# Exercise objective:
The output should be identical to the entries that follow.

Dataset records:
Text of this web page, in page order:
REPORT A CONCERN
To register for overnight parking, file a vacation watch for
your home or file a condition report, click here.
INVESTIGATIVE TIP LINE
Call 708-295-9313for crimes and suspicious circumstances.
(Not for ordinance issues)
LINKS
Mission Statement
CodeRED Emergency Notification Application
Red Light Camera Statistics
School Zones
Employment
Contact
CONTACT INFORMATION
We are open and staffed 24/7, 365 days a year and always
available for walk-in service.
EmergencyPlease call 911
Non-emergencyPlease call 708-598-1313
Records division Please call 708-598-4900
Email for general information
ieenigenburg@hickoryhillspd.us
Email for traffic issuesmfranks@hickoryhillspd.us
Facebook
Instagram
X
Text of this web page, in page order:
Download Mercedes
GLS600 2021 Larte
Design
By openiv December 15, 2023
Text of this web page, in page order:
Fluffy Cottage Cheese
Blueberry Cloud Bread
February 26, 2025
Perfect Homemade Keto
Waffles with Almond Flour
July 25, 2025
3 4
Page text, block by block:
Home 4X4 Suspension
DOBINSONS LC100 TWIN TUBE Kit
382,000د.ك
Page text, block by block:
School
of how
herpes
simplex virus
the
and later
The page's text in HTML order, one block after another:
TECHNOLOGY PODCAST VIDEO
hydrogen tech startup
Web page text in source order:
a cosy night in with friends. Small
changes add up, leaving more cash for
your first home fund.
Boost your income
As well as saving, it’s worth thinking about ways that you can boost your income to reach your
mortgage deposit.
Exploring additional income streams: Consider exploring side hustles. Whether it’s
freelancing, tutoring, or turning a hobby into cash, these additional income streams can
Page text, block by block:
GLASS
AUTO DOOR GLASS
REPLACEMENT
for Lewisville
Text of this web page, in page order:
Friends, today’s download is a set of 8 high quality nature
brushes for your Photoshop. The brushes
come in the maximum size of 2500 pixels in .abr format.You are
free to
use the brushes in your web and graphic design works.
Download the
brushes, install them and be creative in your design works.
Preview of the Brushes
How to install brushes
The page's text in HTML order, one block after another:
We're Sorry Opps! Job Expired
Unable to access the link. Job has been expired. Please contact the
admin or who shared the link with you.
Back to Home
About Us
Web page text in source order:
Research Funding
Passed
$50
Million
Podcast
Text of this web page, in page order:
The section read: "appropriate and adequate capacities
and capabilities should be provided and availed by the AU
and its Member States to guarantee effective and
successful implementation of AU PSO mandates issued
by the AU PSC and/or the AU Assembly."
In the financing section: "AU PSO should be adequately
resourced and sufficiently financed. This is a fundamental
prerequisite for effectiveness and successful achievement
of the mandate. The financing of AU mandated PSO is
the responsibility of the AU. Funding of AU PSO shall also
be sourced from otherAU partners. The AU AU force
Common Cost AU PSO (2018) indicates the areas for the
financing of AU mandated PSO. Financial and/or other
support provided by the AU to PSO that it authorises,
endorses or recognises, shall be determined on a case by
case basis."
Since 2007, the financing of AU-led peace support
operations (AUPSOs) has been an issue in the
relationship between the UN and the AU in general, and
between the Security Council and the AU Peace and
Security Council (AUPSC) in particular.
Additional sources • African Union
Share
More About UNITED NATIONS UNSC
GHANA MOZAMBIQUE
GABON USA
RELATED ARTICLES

# Answer section:
Text of this web page, in page order:
REPORT A CONCERN
To register for overnight parking, file a vacation watch for
your home or file a condition report, click here.
INVESTIGATIVE TIP LINE
Call 708-295-9313for crimes and suspicious circumstances.
(Not for ordinance issues)
LINKS
Mission Statement
CodeRED Emergency Notification Application
Red Light Camera Statistics
School Zones
Employment
Contact
CONTACT INFORMATION
We are open and staffed 24/7, 365 days a year and always
available for walk-in service.
EmergencyPlease call 911
Non-emergencyPlease call 708-598-1313
Records division Please call 708-598-4900
Email for general information
ieenigenburg@hickoryhillspd.us
Email for traffic issuesmfranks@hickoryhillspd.us
Facebook
Instagram
X
Text of this web page, in page order:
Download Mercedes
GLS600 2021 Larte
Design
By openiv December 15, 2023
Text of this web page, in page order:
Fluffy Cottage Cheese
Blueberry Cloud Bread
February 26, 2025
Perfect Homemade Keto
Waffles with Almond Flour
July 25, 2025
3 4
Page text, block by block:
Home 4X4 Suspension
DOBINSONS LC100 TWIN TUBE Kit
382,000د.ك
Page text, block by block:
School
of how
herpes
simplex virus
the
and later
The page's text in HTML order, one block after another:
TECHNOLOGY PODCAST VIDEO
hydrogen tech startup
Web page text in source order:
a cosy night in with friends. Small
changes add up, leaving more cash for
your first home fund.
Boost your income
As well as saving, it’s worth thinking about ways that you can boost your income to reach your
mortgage deposit.
Exploring additional income streams: Consider exploring side hustles. Whether it’s
freelancing, tutoring, or turning a hobby into cash, these additional income streams can
Page text, block by block:
GLASS
AUTO DOOR GLASS
REPLACEMENT
for Lewisville
Text of this web page, in page order:
Friends, today’s download is a set of 8 high quality nature
brushes for your Photoshop. The brushes
come in the maximum size of 2500 pixels in .abr format.You are
free to
use the brushes in your web and graphic design works.
Download the
brushes, install them and be creative in your design works.
Preview of the Brushes
How to install brushes
The page's text in HTML order, one block after another:
We're Sorry Opps! Job Expired
Unable to access the link. Job has been expired. Please contact the
admin or who shared the link with you.
Back to Home
About Us
Web page text in source order:
Research Funding
Passed
$50
Million
Podcast
Text of this web page, in page order:
The section read: "appropriate and adequate capacities
and capabilities should be provided and availed by the AU
and its Member States to guarantee effective and
successful implementation of AU PSO mandates issued
by the AU PSC and/or the AU Assembly."
In the financing section: "AU PSO should be adequately
resourced and sufficiently financed. This is a fundamental
prerequisite for effectiveness and successful achievement
of the mandate. The financing of AU mandated PSO is
the responsibility of the AU. Funding of AU PSO shall also
be sourced from otherAU partners. The AU AU force
Common Cost AU PSO (2018) indicates the areas for the
financing of AU mandated PSO. Financial and/or other
support provided by the AU to PSO that it authorises,
endorses or recognises, shall be determined on a case by
case basis."
Since 2007, the financing of AU-led peace support
operations (AUPSOs) has been an issue in the
relationship between the UN and the AU in general, and
between the Security Council and the AU Peace and
Security Council (AUPSC) in particular.
Additional sources • African Union
Share
More About UNITED NATIONS UNSC
GHANA MOZAMBIQUE
GABON USA
RELATED ARTICLES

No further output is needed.